BARRETT: How would you define “super-precedent”?

KLOBUCHAR: I actually might have thought someday I’d be sitting in that chair. I’m not. I’m up here. So I’m asking you.

BARRETT: Okay, well people use super-precedent differently.


BARRETT: The way that it’s used in the scholarship and the way that I was using it in the article that you’re reading from was to define cases that are so well-settled that no political actors and no people seriously push for their overruling. And I’m answering a lot of questions about Roe, which I think indicates that Roe doesn’t fall in that category. And scholars across the spectrum say that doesn’t mean that Roe should be overruled. But descriptively, it does mean that it’s not a case that everyone has accepted and doesn’t call for its overruling. I don’t —

KLOBUCHAR: So here’s what’s interesting to me: You said that Brown [v. Board of Education] is … is a super-precedent. That’s something the Supreme Court has not even said, but you have said that. So if you say that, why won’t you say that about Roe v. Wade a case that the court’s controlling opinion, in that Planned Parenthood v. Casey case, has described as a super-precedent? That’s what I’m trying to figure out.

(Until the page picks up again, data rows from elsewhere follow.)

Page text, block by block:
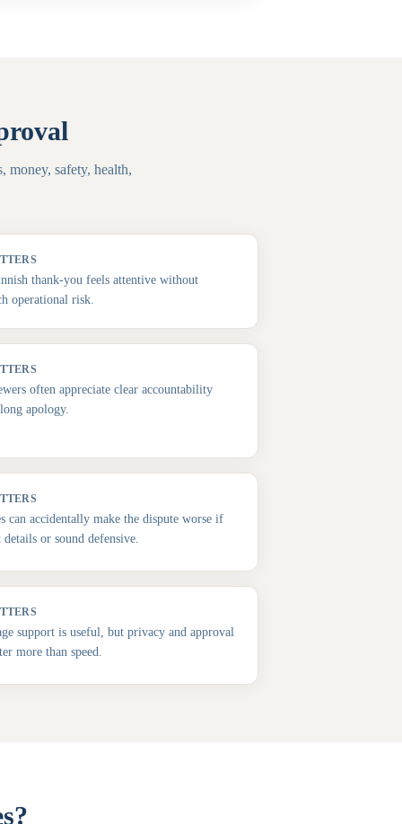
money, safety, health,
thank-you feels attentive without
operational risk.
often appreciate clear accountability
apology.
can accidentally make the dispute worse if
details or sound defensive.
support is useful, but privacy and approval
more than speed.
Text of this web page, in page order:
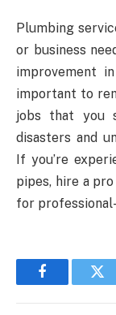
Plumbing
or business
improvement
important to
jobs that you
disasters and
If you’re
pipes, hire a
for
Facebook
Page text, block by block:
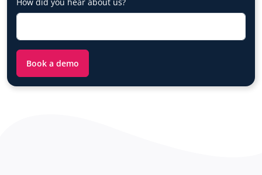
How did you hear about us?
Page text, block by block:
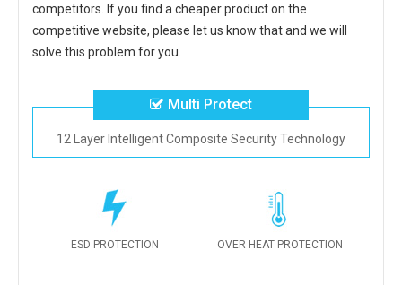
competitors. If you find a cheaper product on the
competitive website, please let us know that and we will
solve this problem for you.
Multi Protect
12 Layer Intelligent Composite Security Technology
ESD PROTECTION OVER HEAT PROTECTION
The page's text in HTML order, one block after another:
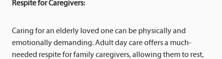
Respite for Caregivers:
Caring for an elderly loved one can be physically and
emotionally demanding. Adult day care offers a much-
needed respite for family caregivers, allowing them to rest,
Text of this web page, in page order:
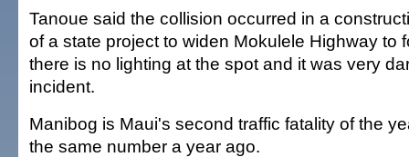
Tanoue said the collision occurred in a
of a state project to widen Mokulele Highway to
there is no lighting at the spot and it was very
incident.
Manibog is Maui's second traffic fatality of the
the same number a year ago.
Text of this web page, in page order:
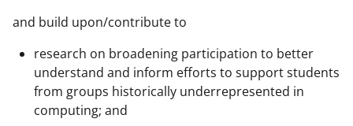
and build upon/contribute to
research on broadening participation to better
understand and inform efforts to support students
from groups historically underrepresented in
computing; and
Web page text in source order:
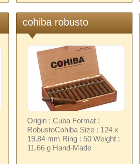
cohiba robusto
Origin : Cuba Format :
RobustoCohiba Size : 124 x
19.84 mm Ring : 50 Weight :
11.66 g Hand-Made
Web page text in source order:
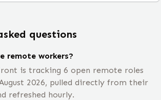
questions
remote workers?
is tracking 6 open remote roles
2026, pulled directly from their
refreshed hourly.
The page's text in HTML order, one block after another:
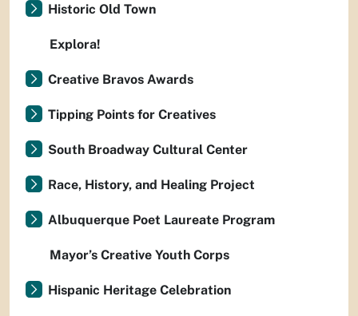
Historic Old Town
Explora!
Creative Bravos Awards
Tipping Points for Creatives
South Broadway Cultural Center
Race, History, and Healing Project
Albuquerque Poet Laureate Program
Mayor’s Creative Youth Corps
Hispanic Heritage Celebration
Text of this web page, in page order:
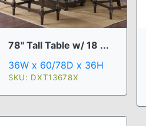
78" Tall Table w/ 18 ...
36W x 60/78D x 36H
SKU: DXT13678X

BARRETT: Well, senator, I can just give you the same answer that I just did. I’m using a term in that article that is from the scholarly literature. It’s actually one that was developed by scholars who are, you know, certainly not conservative scholars — who take a more progressive approach to the Constitution. And again, you know, as Richard Fallon from Harvard said, Roe is not a super-precedent because calls for its overruling have never ceased. But that doesn’t mean that Roe should be overruled; it just means that it doesn’t fall on the small handful of cases like Marbury v. Madison and Brown v. the Board that no one questions anymore.